You can use this Docker image to start the Apache Spark History Server (SHS) and view the Spark UI locally.
- Install Docker
- Clone this repository and change into the
utilities/spark-ui
directory.
git clone https://github.com/aws-samples/emr-serverless-samples.git
cd emr-serverless-samples/utilities/spark-ui/
- Login to ECR
aws ecr get-login-password --region us-east-1 | docker login --username AWS --password-stdin 755674844232.dkr.ecr.us-east-1.amazonaws.com
- Build the image
docker build -t emr/spark-ui .
You can use a pair of AWS access key and secret key, or temporary AWS credentials. These credentials should have access to the S3 log bucket. If encryption is enabled for the logs stored in the S3 bucket, these credentials should have access to the necessary KMS key as well.
- Set
LOG_DIR
to the location of your Spark eventlogs.
export LOG_DIR=s3://${S3_BUCKET}/logs/applications/$APPLICATION_ID/jobs/$JOB_RUN_ID/sparklogs/
- Set
EXECUTOR_LOG_PATH
to the location of your Executor log files.
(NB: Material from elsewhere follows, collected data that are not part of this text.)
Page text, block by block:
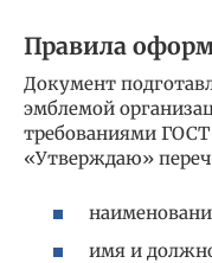
Правила
Документ
эмблемой
требованиями ГОСТ
«Утверждаю»
имя и

export EXECUTOR_LOG_PATH=https://s3.console.aws.amazon.com/s3/object/${S3_BUCKET}/logs/applications/$APPLICATION_ID/jobs/$JOB_RUN_ID/{{CONTAINER_ID}}/{{FILE_NAME}}.gz
- Set your AWS access key and secret key, and optionally session token.
export AWS_ACCESS_KEY_ID="ASIAxxxxxxxxxxxx"
export AWS_SECRET_ACCESS_KEY="yyyyyyyyyyyyyyy"
export AWS_SESSION_TOKEN="zzzzzzzzzzzzzzzzzzzzzzzzzzzzzzzzzzzzzz"
- Run the Docker image
docker run --rm -it \
-p 18080:18080 \
-e SPARK_HISTORY_OPTS="-Dspark.history.fs.logDirectory=$LOG_DIR -Dspark.history.custom.executor.log.url=$EXECUTOR_LOG_PATH -Dspark.hadoop.fs.s3.customAWSCredentialsProvider=com.amazonaws.auth.DefaultAWSCredentialsProviderChain" \
-e AWS_REGION=us-east-1 \
-e AWS_ACCESS_KEY_ID -e AWS_SECRET_ACCESS_KEY -e AWS_SESSION_TOKEN \
emr/spark-ui
- Access the Spark UI via http://localhost:18080
You may get following exception during SHS startup.
-
Issue/Exception: com.amazon.ws.emr.hadoop.fs.shaded.com.amazonaws.services.s3.model.AmazonS3Exception: The ciphertext refers to a customer master key that does not exist, does not exist in this region, or you are not allowed to access. (Service: Amazon S3; Status Code: 403; Error Code: AccessDenied)
Reason: Given user credentials may not have the access to KMS key which is used to encrypt the logs in the S3 bucket. Add KMS policy with decrypt permission and verify.
-
Issue/Exception: com.amazon.ws.emr.hadoop.fs.shaded.com.amazonaws.services.s3.model.AmazonS3Exception: Access Denied (Service: Amazon S3; Status Code: 403; Error Code: AccessDenied)
Reason: Given user credentials may not have the access the S3 bucket. Add S3 policy with read permission and verify.